The work is designed in such a way that names inside a light box seem to float below the surface of the water. They represent the many other fugitives who may have had the same age, the same name and whose bodies are in the same place at the bottom of the sea. On the 2nd of December 2013, I took part in a temporary art action initiated together with other artists, which took place in front of the European Parliament in Brussels, and from which I obtained the names of the victims.

 
 
 

 
 
 
 
 

 

How much is enough. (2018)

-six old wood money boxes, (mostly used in shops to stash away cash payment)   

(Shanxi province, China).  17 x 26 x 17,5 cm (6x)

-one self-made reproduction of the antique wooden box in metal (brass).  17 x 26 x 17,5 cm

Only one metal box, hanging among the others, represents in a metaphorical way the 1% of the population, to which half of the world's wealth belongs. This leads us to think about the actual world order.

The work deals with the uncertainty of human conditions connected to the acceleration of globalization, the legacies of colonial occupation throughout the world, and the control exercised by the private industry, which is causing global inequality. All those aspects lead to the question, why inequality is so difficult to overcome.

To find an answer, Adrian Bejan, Professor of Mechanical Engineering at Duke University discovered the Constructal Law, in which physics can predict wealth inequality. Bejan's Constructal Law addresses the fundamental principle of physics that underlies the evolution of flow systems as they change in design over time to increase flow access. It reveals that flow patterns govern the structure of the entire universe—most clearly evident within rivers, neural networks, lightning bolts, electrical circuitry and trees. Every flow architecture on Earth follows the same order, which is a natural tendency to want to flow more easily. "The Constructal Law extends the power of physics over all of the phenomena of evolutionary design and organization, from geophysics to biology, technology, and social organization,"

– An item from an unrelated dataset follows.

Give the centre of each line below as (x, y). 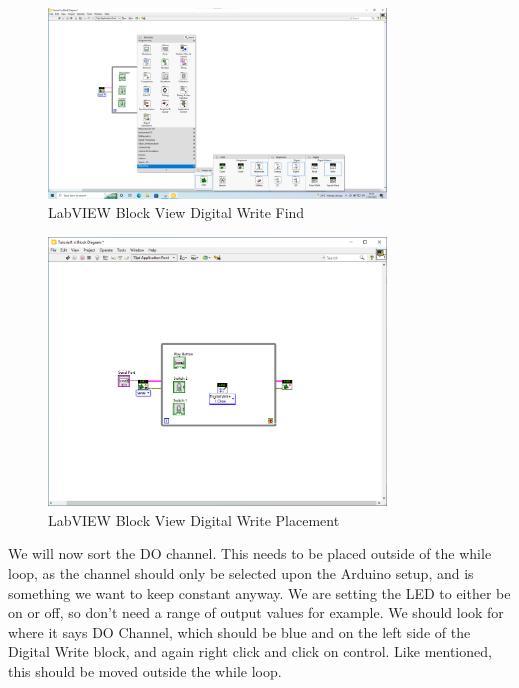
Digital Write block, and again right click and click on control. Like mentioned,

“The annual wealth, gross domestic product (GDP), is essentially proportional to the useful energy or 'work and movement' generated by a group or territory, so we can think of wealth as movement. Also recognize movement (wealth) as inequality that is hierarchical." This finding is "pivotal for physics, because it shows that the economics concept of wealth has a physical basis, which is measurable as work, fuel consumed, or movement effected by fuel, food, and work" "This unites economics and physics. The equivalence between wealth and movement is evolutionary because wealth and fuel use are increasing over time."

Even if Bejan's Physical Law describes the phenomenon of global inequality in a comprehensible way, human actions can change this law significantly. From a humanist point of view there is nothing natural about extreme inequality, it is man-made, and it has to do with power. From this point on, the work could also refer to Bertolt Brecht's play Die Dreigroschenoper, in which social conditions ultimately determine people's actions.

The installation How Much is Enough attempts to illustrate also the inequality between countries, which has been increasing by orders of magnitude over the past two hundred years, and shows no signs of slowdown. As long as a few rich countries have the power to set the rules to their own advantage, inequality will continue to increase.

Growth has been the main object of development for the past 70 years, despite the fact that it can’t work for all. Growth is not an option any more, we have already grown too much. We are blowing past planetary boundaries at a high speed. And the truth is that the global crisis is almost entirely a result of overconsumption in rich countries.

Instead of pushing poorer countries to “catch up“ with rich ones, we should be thinking of ways to get rich countries to “catch down“ to more appropriate levels of development. In order to achieve that, we have to reach a higher level of understanding and consciousness about why we are on this planet and what we want to do with it.